Rebuilding Oracle RAC's core machinery on PostgreSQL — the four problems that fight back

#postgres #database #distributedsystems #oracle

pgrac is an attempt to build many of Oracle RAC's core capabilities — shared-everything storage, multiple active nodes all writing one database, Cache Fusion, a cluster-wide change number — directly on PostgreSQL 16, in the open.

Be precise about the gap it aims at. As far as I can tell there is no other open-source, multi-active, Cache-Fusion cluster on Postgres. PolarDB and Aurora are shared-storage, but single-writer — one node writes, the rest read. BDR, Citus, Patroni and friends are shared-nothing. If you know of a real open-source, every-node-writes Postgres on shared storage, I genuinely want to see it.

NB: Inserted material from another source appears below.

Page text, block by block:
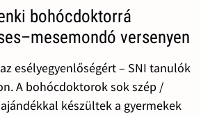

This isn't a "look what I shipped" post. Most of this is hard and in progress. It's a "here is what the machinery actually is, and why each piece fights you" post. Four problems sit at the core. None is optional, and each one fails silently if you get it wrong — which is the worst way for a database to fail.

Problem 1 — A clock every node can agree on

Single-node Postgres orders changes with two things: transaction ids and the WAL LSN. In a shared-everything cluster, both stop working as a global order.

A 32-bit TransactionId is only meaningful inside one instance — node A's xid 5000 and node B's xid 5000 are different transactions, in the same numeric space. And LSNs from two independent WAL streams are simply incomparable; pgrac's own recovery code says so in as many words. So when a reader on node A meets a row last written by node B, neither xid nor LSN tells it "did B's write happen before my snapshot?"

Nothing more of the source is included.